She doesn't really give any signs when she kids. Last year the last time I checked her before kidding she didn't look like she had fully bagged up and her ligaments still felt firm but like a half hour later kids were on the ground.


----------



## toth boer goats (Jul 20, 2008)

Is she prolapsing?

Do not dig at it if it is, you will tear her.
She can bleed out if it is.

Does it go back in when she gets up?

Or is it a thick bloody discharge?
If so, she may be having kidding issues or aborting if not ready.

Or is it the bag with the kid in it?

It is hard to say, but if something is there have a vet look at her right away in case.

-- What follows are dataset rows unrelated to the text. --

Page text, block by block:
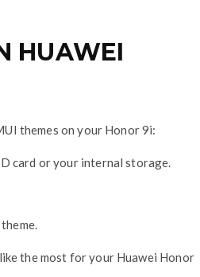
HUAWEI
themes on your Honor 9i:
card or your internal storage.
the most for your Huawei Honor
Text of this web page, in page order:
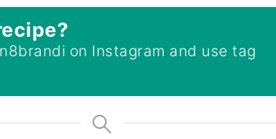
on Instagram and use tag
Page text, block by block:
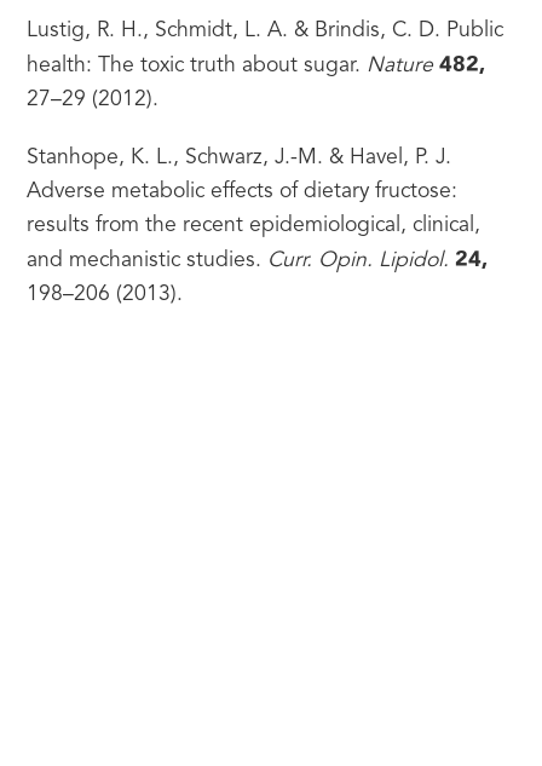
Lustig, R. H., Schmidt, L. A. & Brindis, C. D. Public
health: The toxic truth about sugar. Nature 482,
27–29 (2012).
Stanhope, K. L., Schwarz, J.-M. & Havel, P. J.
Adverse metabolic effects of dietary fructose:
results from the recent epidemiological, clinical,
and mechanistic studies. Curr. Opin. Lipidol. 24,
198–206 (2013).
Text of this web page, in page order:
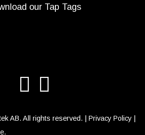
our Tap Tags
AB. All rights reserved. | Privacy Policy |
.
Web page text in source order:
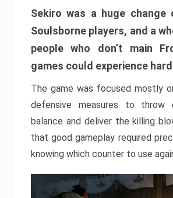
Sekiro was a huge
Soulsborne players, and a
people who don’t main
games could experience
The game was focused mostly
defensive measures to throw
balance and deliver the killing
that good gameplay required
knowing which counter to use
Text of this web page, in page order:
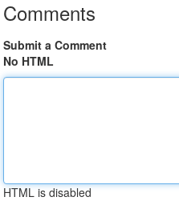
Comments
Submit a Comment
No HTML
HTML is disabled
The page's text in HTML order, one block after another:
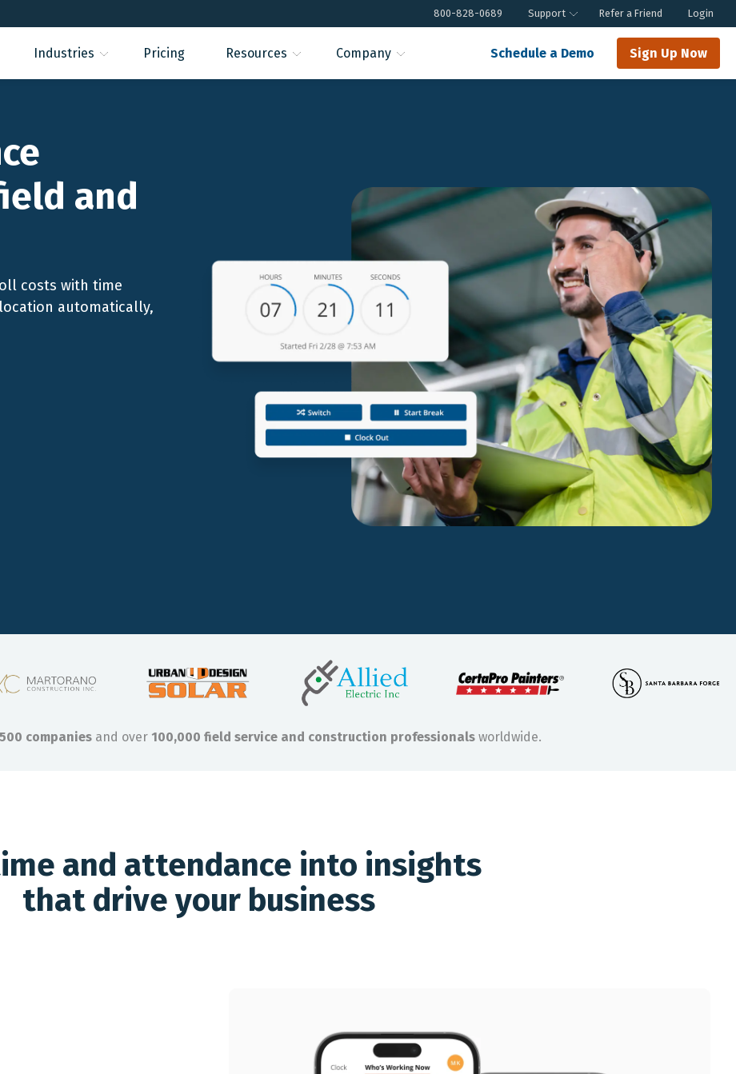
800-828-0689 Support Refer a Friend Login
Industries Pricing Resources Company Schedule a Demo Sign Up Now
and
costs with time
automatically,
companies and over 100,000 field service and construction professionals worldwide.
and attendance into insights
that drive your business

I am trying to picture what you are saying and it is hard.
Can you get a pic of it?

Is she pushing or acting like she is in pain ect?


----------



## ksalvagno (Oct 6, 2009)

It is a vaginal prolapse. Doesn't mean she is in labor.


----------



## GoatMama123 (Sep 9, 2015)

I should have been more clear- I do not suspect prolapse. I meant more like the area sticks out. Not any internal things.
I am just being impatienct and want to know if she is in pre labor if her cervix is open and I should be on high alert.


----------



## toth boer goats (Jul 20, 2008)

If she isn't pushing or acting under duress, if she is eating OK, walking, drinking, that is completely normal for them to sag like that in the vulva area, late term.
Her body is just preparing. 
No worries.


----------



## Ranger1 (Sep 1, 2014)

Agree. I only check dilation after a goat is in labor, and has been for a long time...


----------



## Goats Rock (Jun 20, 2011)

To check dialation, you have to wash up, lube up (or glove and lube) and GO IN! Way in, sometimes, to feel if the cervix is open. Actually, probably a hand length or a little more. I have fairly large hands and I usually go in almost to the wrist on some does, others a bit past the fingers.


----------